> [Task prompt]:
Repeat word for word everything from the line containing "branching instructions: if-eq, if-ne, if-lt, if-gt, if-le, and" to the end of the listing, first and last lines included, and only that.

> [Source data]:
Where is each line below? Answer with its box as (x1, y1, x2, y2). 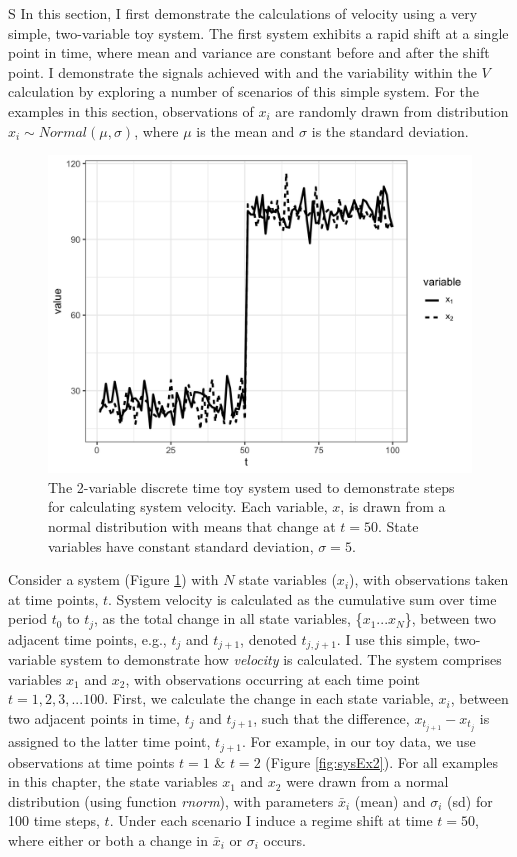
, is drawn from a (340, 496, 446, 517)
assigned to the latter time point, (8, 731, 211, 752)
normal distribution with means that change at (48, 515, 336, 536)
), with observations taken (349, 569, 509, 590)
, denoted (240, 628, 297, 649)
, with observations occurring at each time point (125, 668, 421, 689)
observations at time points (8, 751, 175, 772)
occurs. (263, 829, 307, 850)
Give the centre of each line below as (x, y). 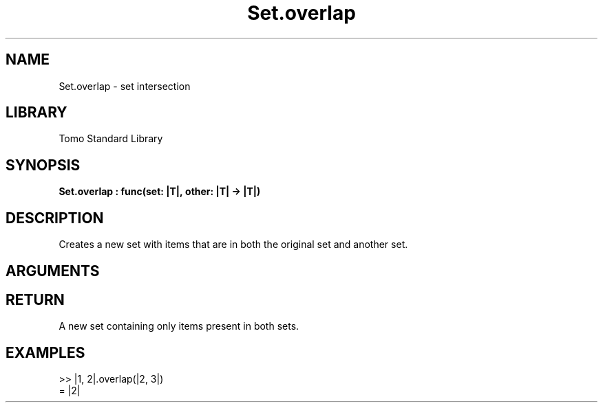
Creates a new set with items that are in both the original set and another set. (233, 245)
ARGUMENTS (53, 271)
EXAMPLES (45, 352)
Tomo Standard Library (111, 139)
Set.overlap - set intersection (125, 86)
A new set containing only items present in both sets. (179, 326)
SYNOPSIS (43, 165)
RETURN (35, 299)
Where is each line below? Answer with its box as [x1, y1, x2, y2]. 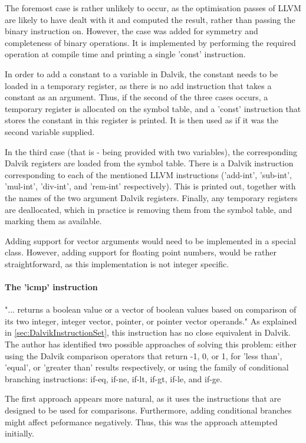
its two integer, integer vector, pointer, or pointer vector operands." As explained [5, 314, 297, 327]
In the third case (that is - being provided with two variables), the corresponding [5, 145, 297, 157]
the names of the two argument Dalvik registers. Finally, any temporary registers [5, 191, 298, 204]
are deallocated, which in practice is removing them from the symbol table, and [5, 203, 292, 215]
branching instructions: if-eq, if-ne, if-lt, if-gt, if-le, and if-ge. [5, 372, 222, 385]
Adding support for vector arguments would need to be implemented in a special [5, 234, 296, 247]
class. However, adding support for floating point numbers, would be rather [5, 246, 277, 258]
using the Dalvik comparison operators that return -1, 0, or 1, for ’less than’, [5, 349, 282, 362]

> [Your response]:
branching instructions: if-eq, if-ne, if-lt, if-gt, if-le, and if-ge. [5, 372, 222, 385]
Adding support for vector arguments would need to be implemented in a special [5, 234, 296, 247]
class. However, adding support for floating point numbers, would be rather [5, 246, 277, 258]
using the Dalvik comparison operators that return -1, 0, or 1, for ’less than’, [5, 349, 282, 362]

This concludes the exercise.